Items listed in a dataset
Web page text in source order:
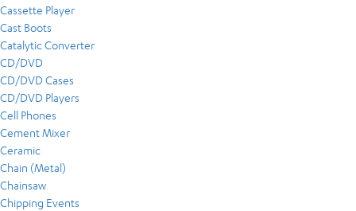
Cassette Player
Cast Boots
Catalytic Converter
CD/DVD
CD/DVD Cases
CD/DVD Players
Cell Phones
Cement Mixer
Ceramic
Chain (Metal)
Chainsaw
Chipping Events
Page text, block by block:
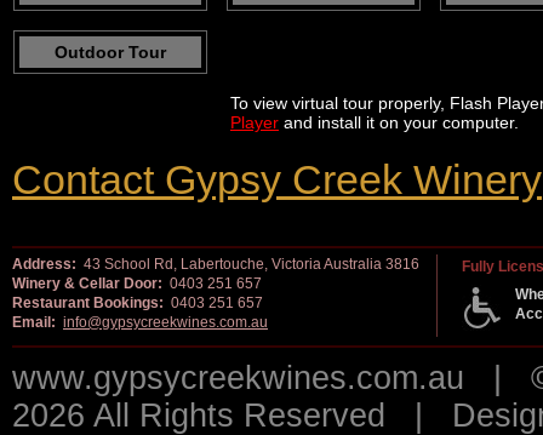
Outdoor Tour
To view virtual tour properly, Flash
Player and install it on your computer.
Contact Gypsy Creek Winery
Address: 43 School Rd, Labertouche, Victoria Australia 3816
Winery & Cellar Door: 0403 251 657
Restaurant Bookings: 0403 251 657
Email: info@gypsycreekwines.com.au
Fully
www.gypsycreekwines.com.au |
2026 All Rights Reserved |
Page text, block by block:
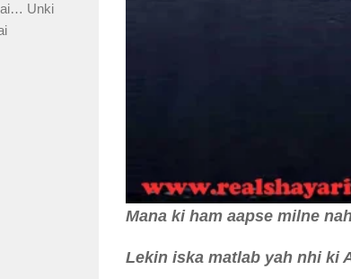
Mana ki ham aapse milne
Lekin iska matlab yah nhi ki
Unki
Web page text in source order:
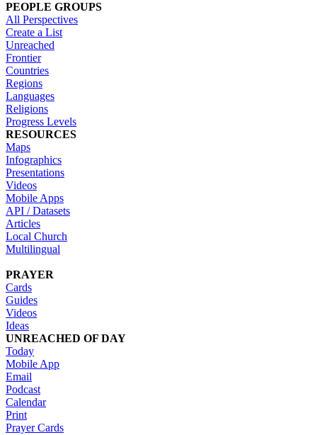
PEOPLE GROUPS
All Perspectives
Create a List
Unreached
Frontier
Countries
Regions
Languages
Religions
Progress Levels
RESOURCES
Maps
Infographics
Presentations
Videos
Mobile Apps
API / Datasets
Articles
Local Church
Multilingual
PRAYER
Cards
Guides
Videos
Ideas
UNREACHED OF DAY
Today
Mobile App
Email
Podcast
Calendar
Print
Prayer Cards
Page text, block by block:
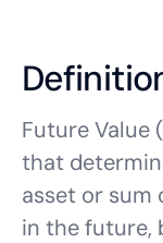
Future Value
that
asset or sum
in the future,
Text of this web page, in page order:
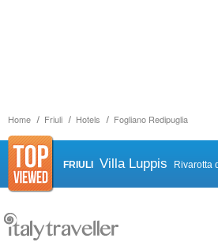
Home Friuli Hotels Fogliano Redipuglia
FRIULI Villa Luppis Rivarotta
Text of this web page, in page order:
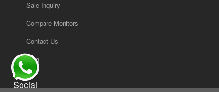
-
Sale Inquiry
-
Compare Monitors
-
Contact Us
-
Blog
Social
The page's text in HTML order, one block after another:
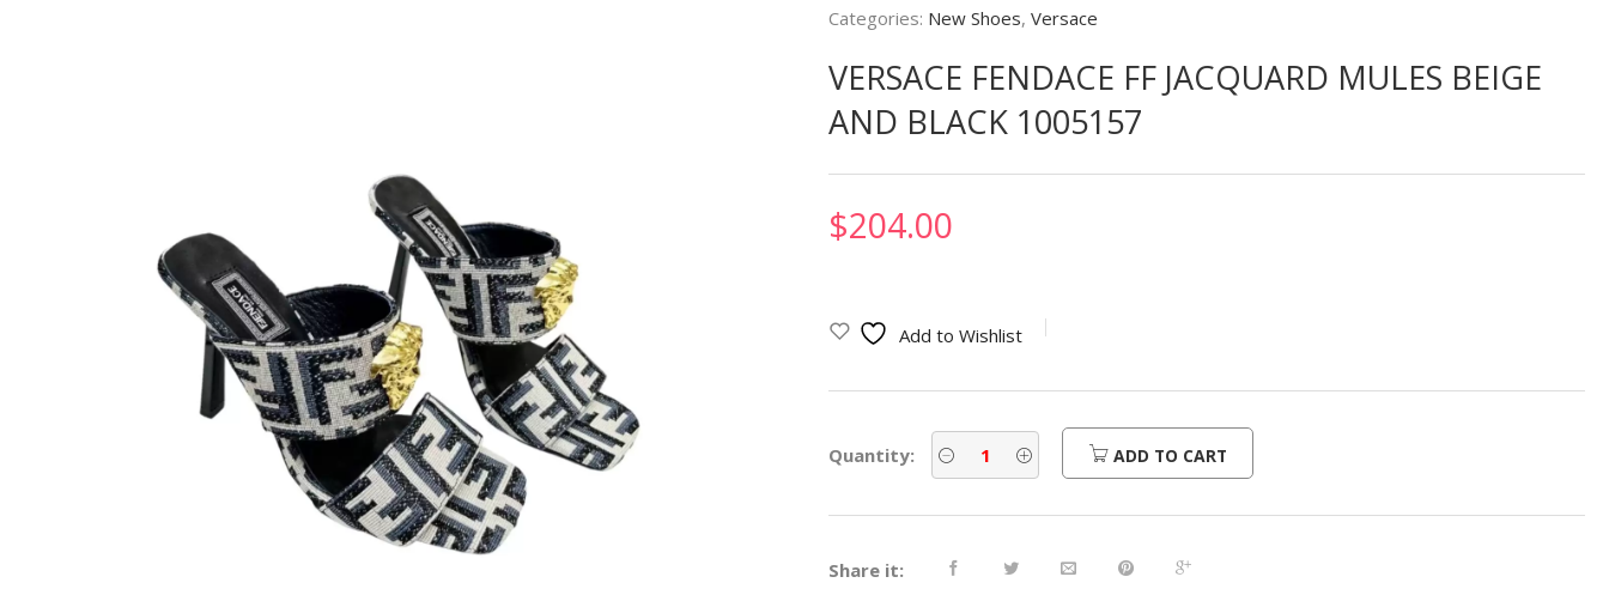
Categories: New Shoes, Versace
VERSACE FENDACE FF JACQUARD MULES BEIGE
AND BLACK 1005157
$204.00
Add to Wishlist
Quantity: ADD TO CART
Share it:
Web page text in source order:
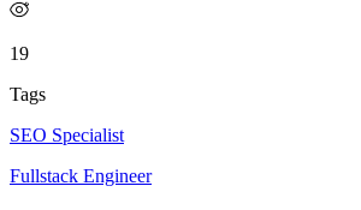
19
Tags
SEO Specialist
Fullstack Engineer

### WHAT YOU NEED TO DO
Could the entries above be written out word for word, pictures excluded?

### WRITTEN SOLUTION
Web page text in source order:
Cassette Player
Cast Boots
Catalytic Converter
CD/DVD
CD/DVD Cases
CD/DVD Players
Cell Phones
Cement Mixer
Ceramic
Chain (Metal)
Chainsaw
Chipping Events
Page text, block by block:
Outdoor Tour
To view virtual tour properly, Flash
Player and install it on your computer.
Contact Gypsy Creek Winery
Address: 43 School Rd, Labertouche, Victoria Australia 3816
Winery & Cellar Door: 0403 251 657
Restaurant Bookings: 0403 251 657
Email: info@gypsycreekwines.com.au
Fully
www.gypsycreekwines.com.au |
2026 All Rights Reserved |
Page text, block by block:
Mana ki ham aapse milne
Lekin iska matlab yah nhi ki
Unki
Web page text in source order:
PEOPLE GROUPS
All Perspectives
Create a List
Unreached
Frontier
Countries
Regions
Languages
Religions
Progress Levels
RESOURCES
Maps
Infographics
Presentations
Videos
Mobile Apps
API / Datasets
Articles
Local Church
Multilingual
PRAYER
Cards
Guides
Videos
Ideas
UNREACHED OF DAY
Today
Mobile App
Email
Podcast
Calendar
Print
Prayer Cards
Page text, block by block:
Future Value
that
asset or sum
in the future,
Text of this web page, in page order:
Home Friuli Hotels Fogliano Redipuglia
FRIULI Villa Luppis Rivarotta
Text of this web page, in page order:
-
Sale Inquiry
-
Compare Monitors
-
Contact Us
-
Blog
Social
The page's text in HTML order, one block after another:
Categories: New Shoes, Versace
VERSACE FENDACE FF JACQUARD MULES BEIGE
AND BLACK 1005157
$204.00
Add to Wishlist
Quantity: ADD TO CART
Share it:
Web page text in source order:
19
Tags
SEO Specialist
Fullstack Engineer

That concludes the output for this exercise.